Participants will receive a daily email with suggested writing and reading assignments, which can be tailored to fit any schedule. There are no specific time or word count requirements. Rather, each writer is encouraged to make a creative plan for the workshop that fits their own individual needs. At the end of the five days, we’ll look back at what we’ve written and spend some time (a few hours, the weekend, whatever you need) crafting at least one finished essay from the accumulated material. It doesn’t have to be perfect, it just has to be done.
Gatewood Prize at Switchback Books open until March 31st
A poetry book contest opportunity: Switchback Books’s Gatewood Prize, for women and non-binary poets with a first or second book. I met Alyse Knorr, one of Switchback’s editors, when we were at the Vermont Studio Center this winter, and was so impressed by the care Switchback puts into making really beautiful books and sending them out into the world.

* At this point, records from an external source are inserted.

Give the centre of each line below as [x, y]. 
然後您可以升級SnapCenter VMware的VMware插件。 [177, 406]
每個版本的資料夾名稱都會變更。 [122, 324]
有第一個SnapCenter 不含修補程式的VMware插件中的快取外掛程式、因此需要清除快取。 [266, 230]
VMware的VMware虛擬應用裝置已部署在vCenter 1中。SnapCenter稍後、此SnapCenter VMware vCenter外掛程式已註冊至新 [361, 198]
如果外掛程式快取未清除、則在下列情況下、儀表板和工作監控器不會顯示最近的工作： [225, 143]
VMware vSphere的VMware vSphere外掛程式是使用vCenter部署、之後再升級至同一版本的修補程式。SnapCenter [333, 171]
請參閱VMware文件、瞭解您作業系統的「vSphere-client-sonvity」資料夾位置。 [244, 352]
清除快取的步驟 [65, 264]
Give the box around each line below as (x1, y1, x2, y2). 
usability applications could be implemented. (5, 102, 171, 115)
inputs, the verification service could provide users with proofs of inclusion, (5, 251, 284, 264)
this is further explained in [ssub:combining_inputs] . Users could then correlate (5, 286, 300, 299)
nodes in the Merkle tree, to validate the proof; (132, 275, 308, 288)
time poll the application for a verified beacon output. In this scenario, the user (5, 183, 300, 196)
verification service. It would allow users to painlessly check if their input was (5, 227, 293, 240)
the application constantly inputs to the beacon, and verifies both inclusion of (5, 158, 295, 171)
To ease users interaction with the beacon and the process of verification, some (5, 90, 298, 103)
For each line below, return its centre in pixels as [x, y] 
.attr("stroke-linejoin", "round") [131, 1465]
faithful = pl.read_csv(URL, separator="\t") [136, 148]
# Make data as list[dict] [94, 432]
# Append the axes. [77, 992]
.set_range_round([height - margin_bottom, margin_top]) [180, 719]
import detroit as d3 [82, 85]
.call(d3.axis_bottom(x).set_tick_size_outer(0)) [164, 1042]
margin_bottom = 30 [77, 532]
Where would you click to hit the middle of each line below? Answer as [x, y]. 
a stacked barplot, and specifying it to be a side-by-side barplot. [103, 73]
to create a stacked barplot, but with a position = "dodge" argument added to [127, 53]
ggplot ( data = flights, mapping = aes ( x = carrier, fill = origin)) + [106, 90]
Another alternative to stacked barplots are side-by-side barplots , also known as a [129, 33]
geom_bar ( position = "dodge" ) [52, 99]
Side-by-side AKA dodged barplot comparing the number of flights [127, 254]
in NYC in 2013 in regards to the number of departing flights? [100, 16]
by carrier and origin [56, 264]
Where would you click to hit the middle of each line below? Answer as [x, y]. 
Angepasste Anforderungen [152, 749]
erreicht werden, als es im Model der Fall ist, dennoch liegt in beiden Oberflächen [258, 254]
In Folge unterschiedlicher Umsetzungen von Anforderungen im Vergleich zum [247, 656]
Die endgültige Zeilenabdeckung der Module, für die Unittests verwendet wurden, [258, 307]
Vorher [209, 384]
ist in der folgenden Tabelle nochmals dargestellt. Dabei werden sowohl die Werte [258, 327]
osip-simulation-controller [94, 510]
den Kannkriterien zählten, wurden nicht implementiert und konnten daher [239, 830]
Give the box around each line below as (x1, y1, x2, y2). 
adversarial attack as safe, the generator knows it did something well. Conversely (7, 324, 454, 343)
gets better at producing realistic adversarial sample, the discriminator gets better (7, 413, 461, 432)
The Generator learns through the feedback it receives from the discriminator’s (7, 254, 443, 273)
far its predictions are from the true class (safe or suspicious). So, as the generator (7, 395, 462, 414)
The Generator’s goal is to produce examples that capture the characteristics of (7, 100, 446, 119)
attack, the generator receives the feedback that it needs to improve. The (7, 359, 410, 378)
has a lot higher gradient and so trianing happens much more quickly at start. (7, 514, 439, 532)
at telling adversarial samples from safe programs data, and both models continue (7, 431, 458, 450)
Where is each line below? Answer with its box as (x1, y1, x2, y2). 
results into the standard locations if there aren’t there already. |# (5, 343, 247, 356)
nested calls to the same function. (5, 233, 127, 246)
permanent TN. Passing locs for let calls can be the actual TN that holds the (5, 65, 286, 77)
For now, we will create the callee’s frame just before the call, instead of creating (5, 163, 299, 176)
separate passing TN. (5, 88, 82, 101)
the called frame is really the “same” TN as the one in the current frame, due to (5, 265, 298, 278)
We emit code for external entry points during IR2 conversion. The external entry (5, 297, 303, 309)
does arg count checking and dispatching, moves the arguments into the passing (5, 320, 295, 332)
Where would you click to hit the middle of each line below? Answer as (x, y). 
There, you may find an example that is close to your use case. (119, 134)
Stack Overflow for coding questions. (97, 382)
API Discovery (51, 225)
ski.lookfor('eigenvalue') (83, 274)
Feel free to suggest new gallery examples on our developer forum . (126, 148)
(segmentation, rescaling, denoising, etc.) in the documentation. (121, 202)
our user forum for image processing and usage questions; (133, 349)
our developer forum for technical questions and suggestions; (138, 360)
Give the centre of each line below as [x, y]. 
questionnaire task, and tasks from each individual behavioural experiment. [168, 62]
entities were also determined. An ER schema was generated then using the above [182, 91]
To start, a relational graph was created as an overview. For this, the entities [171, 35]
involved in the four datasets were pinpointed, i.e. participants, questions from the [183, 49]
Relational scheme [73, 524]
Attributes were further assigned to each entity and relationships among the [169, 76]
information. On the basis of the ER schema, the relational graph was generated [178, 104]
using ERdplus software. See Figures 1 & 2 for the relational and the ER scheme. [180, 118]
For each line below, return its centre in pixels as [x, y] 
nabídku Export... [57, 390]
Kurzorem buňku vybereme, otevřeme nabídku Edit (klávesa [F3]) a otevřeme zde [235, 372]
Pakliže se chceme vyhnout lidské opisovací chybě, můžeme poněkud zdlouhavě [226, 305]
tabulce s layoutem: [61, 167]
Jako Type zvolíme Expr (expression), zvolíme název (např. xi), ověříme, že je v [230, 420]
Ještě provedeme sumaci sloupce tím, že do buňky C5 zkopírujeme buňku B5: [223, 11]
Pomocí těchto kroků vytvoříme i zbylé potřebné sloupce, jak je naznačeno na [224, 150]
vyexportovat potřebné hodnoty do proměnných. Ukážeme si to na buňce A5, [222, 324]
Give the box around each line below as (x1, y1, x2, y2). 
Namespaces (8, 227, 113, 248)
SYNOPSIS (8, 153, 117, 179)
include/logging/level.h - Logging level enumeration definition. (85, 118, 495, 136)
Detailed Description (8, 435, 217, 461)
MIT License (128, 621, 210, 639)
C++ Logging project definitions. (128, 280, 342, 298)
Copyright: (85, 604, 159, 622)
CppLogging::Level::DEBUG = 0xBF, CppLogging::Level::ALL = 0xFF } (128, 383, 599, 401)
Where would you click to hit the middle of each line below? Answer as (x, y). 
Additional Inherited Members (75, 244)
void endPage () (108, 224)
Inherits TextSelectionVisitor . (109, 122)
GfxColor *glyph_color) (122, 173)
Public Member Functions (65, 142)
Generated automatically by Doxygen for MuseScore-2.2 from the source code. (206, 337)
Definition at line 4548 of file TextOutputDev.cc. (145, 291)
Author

a new book of writing inspiration
A new book I’m really looking forward to: Millions of Suns: On Writing and Life, by Sharon Fagan McDermott and M. C. Benner Dixon. Sharon was one of my first teachers (my best friend and I called her our “poetry mom,” and she read a poem at my wedding). She’s so kind and wise, I think this is going to be a really great book and an incredible guide for writers at any stage of their poetry life. You can pre-order it now, and you can use the code MF23 for a 30% off discount.
Write More, Be Less Careful is a newsletter about why writing is hard & how to do it anyway. I’d love to hear from you. Reply to this email, comment below, or find me on twitter (@nancy_reddy) and instagram (@nancy.o.reddy).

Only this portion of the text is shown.